9K or Vombatkere Movement
Such workshops will energize efforts to protect, conserve and rehabilitate lakes, kalyanis, ponds, kaluves (canals), farms, kavals (grazing pastures), forests, etc and their return to good health is sure to succeed with collective efforts in a matter of two or three years so every one of these taluks can be water secure. To help build ecological, public health, and Socio-economic security in the villages and towns of the taluks, it is critical that water commons are protected as sacred zones. Towards this end, Environment Support Group (ESG) is working across the State to ensure all water commons are protected for posterity and has launched the ‘Vombatkere’ – 9k Campaign.
Conserving Lakes = Building Water Security
In an example of a collaborative effort by community residents, villagers, and panchayat workers, the residents of Zed Earth, a gated community in Dodaballapur, Bangalore, haven’t had to spend on water tankers at all this year. The community residents took up the rejuvenation and restoration of the old and abandoned Kadathanamale Lake behind their community, with all costs from initial restoration, maintenance, and upkeep and cleanliness being borne by them.
Other News
Environmental Jurisprudence
Recently, the Supreme Court invoked the Public Trust Doctrine once more while issuing directions in the TN Godavarman Thirumulpad case to institute a minimum 1 KM Ecologically Sensitive Zone For Protected Forests, banning permanent structures there and also banning mining In Wildlife Sanctuaries & National Parks. Observing the State has to act as a trustee for the benefit of the public in protection and use of natural resources and to achieve long-term sustainable development, it stressed the State cannot confine its efforts merely to facilitating exploitation of natural resources for economic gain. It needs to be seen how this ruling will work in advancing the objectives of the Forest Rights Act, 2006 that protects the rights of tribal and forest dependent communities.
Climate Change
On World Environment Day this year, a record 1.5 lakh saplings were planted in Chushul, Ladakh. This area is above the natural tree line where climatic conditions are unsuitable for any tree to survive. A similar negative outcome of such tree plantation activities was witnessed in the Banni grasslands of Kutch in Gujarat. Ecologist Chetan Misher writes why Greening the desert is a disaster and how such tree planting is an outcome of official and popular naive representation of desert ecosystems as ‘degraded land’.

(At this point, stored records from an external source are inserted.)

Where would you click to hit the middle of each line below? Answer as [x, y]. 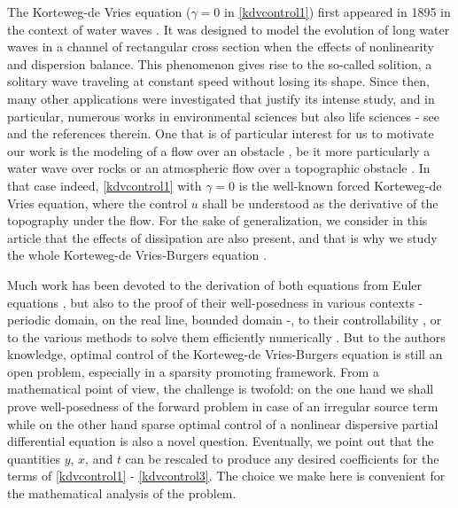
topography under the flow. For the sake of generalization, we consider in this [217, 220]
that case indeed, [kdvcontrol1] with [105, 185]
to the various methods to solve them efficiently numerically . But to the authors [226, 336]
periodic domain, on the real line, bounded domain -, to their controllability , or [225, 320]
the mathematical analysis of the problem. [122, 493]
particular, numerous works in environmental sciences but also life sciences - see [224, 116]
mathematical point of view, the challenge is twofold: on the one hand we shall [221, 389]
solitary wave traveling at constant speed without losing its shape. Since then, [218, 81]
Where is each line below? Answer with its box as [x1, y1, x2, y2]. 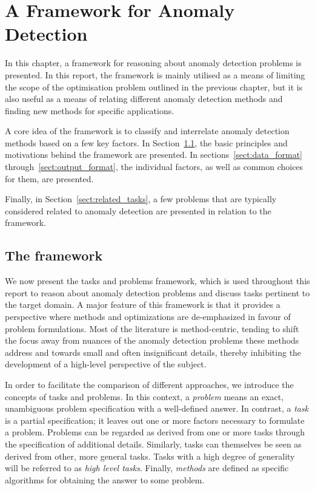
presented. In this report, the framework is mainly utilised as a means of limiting [5, 68, 305, 81]
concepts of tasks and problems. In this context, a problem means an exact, [5, 390, 284, 403]
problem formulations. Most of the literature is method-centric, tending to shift [5, 322, 299, 335]
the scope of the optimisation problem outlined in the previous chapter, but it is [5, 80, 303, 93]
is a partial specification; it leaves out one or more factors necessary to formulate [5, 413, 305, 426]
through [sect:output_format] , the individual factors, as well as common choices [5, 160, 303, 173]
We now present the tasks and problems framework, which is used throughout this [5, 274, 310, 287]
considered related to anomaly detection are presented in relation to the [5, 204, 271, 217]
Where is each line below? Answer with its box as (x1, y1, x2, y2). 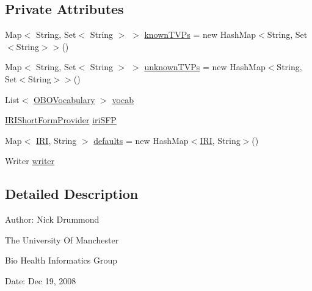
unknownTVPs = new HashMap (144, 60, 266, 73)
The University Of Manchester (5, 233, 119, 246)
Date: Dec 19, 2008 (5, 274, 76, 287)
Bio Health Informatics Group (5, 254, 118, 267)
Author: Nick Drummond (5, 213, 100, 226)
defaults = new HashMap (93, 134, 189, 146)
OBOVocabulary (33, 93, 95, 106)
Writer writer (5, 154, 55, 167)
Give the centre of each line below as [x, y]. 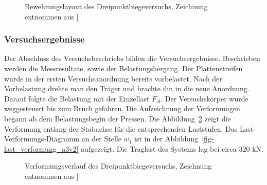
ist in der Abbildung [166, 139]
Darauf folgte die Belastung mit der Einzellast [77, 98]
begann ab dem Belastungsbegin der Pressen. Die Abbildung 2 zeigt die [118, 118]
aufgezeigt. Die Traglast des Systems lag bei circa [159, 148]
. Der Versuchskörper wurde [204, 98]
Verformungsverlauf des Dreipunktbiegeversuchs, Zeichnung [118, 166]
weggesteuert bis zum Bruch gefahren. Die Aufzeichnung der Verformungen [122, 108]
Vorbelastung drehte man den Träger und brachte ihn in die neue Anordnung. [127, 88]
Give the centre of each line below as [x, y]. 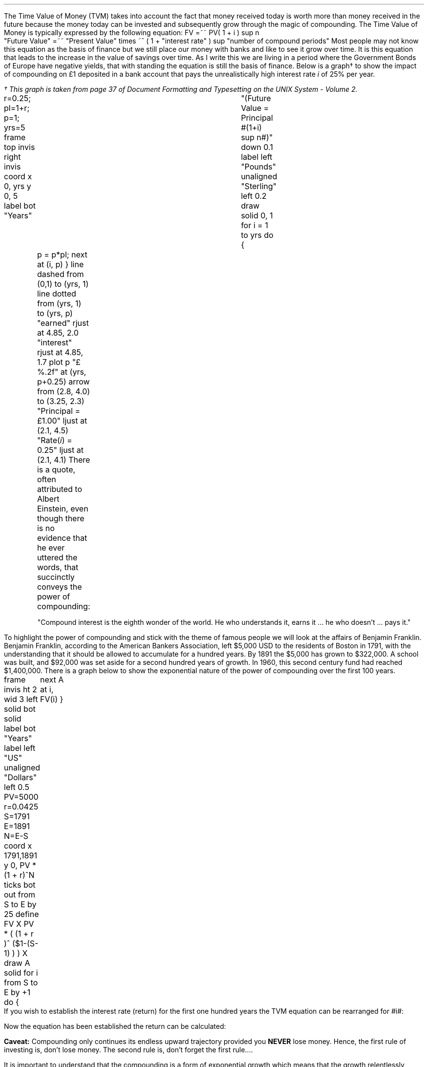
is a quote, [56, 469]
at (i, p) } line [60, 264]
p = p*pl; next [62, 255]
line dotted [56, 294]
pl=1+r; [17, 108]
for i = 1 [255, 225]
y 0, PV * [20, 865]
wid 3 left [21, 699]

With “Only One Earth”, UNEP is attempting to wake up the world’s population to the fact that it is “already using the equivalent of 1.6 Earths to maintain the current way of life” and “ecosystems cannot keep up with such demand”. This demand is largely from the world’s wealthiest countries, the richest 1% of the global population, whose greenhouse gas emissions are more than the poorest 50%. The future of the planet thus hinges on the rich cutting back on their ‘development’ drastically so everyone in the world has an equitable opportunity for a reasonably good quality of life.
The worsening crisis is indicated by increasing UN humanitarian appeals for money to tackle extreme weather events like droughts or floods. It is now eight times more than 20 years ago, as pointed out by a brief by Oxfam. Rich countries which are responsible for most of today’s climate change impacts are only meeting around 54 percent of appeals since 2017, and for every $2 asked, less than a dollar is committed. A multi-country analysis has reemphasised meanwhile that “Without putting the rights and knowledge of Indigenous Peoples at the heart of the implementation, monitoring, and reporting of the NDCs, this study shows that it is not possible to effectively combat climate change”, according to a new report from Asian Indigenous Peoples Pact (AIPP).
Environmental Sociologist Amita Baviskar in her article: The Social Experience of Heat: Urban Life in the Indian Anthropocene reminds us how “we forget that we are kept cool by extracting services and resources from other people and places, even as we make life less liveable for others. And yet, so neatly is the logic of air conditioning nestled into all other aspects of the life we desire, or the life we are compelled to live, that it is impossible to imagine walking out”. She also argues that “Only drastic steps will soften the climate blow”,
Forests and Biodiversity
Maharashtra became the first State in India to declare critical wildlife habitats as per the Scheduled Tribes and Other Traditional Forest Dwellers (Recognition of Forest Rights) Act 2006. While 10 such habitats have been identified, three new wildlife sanctuaries, and 12 new conservation reserves are in the offing.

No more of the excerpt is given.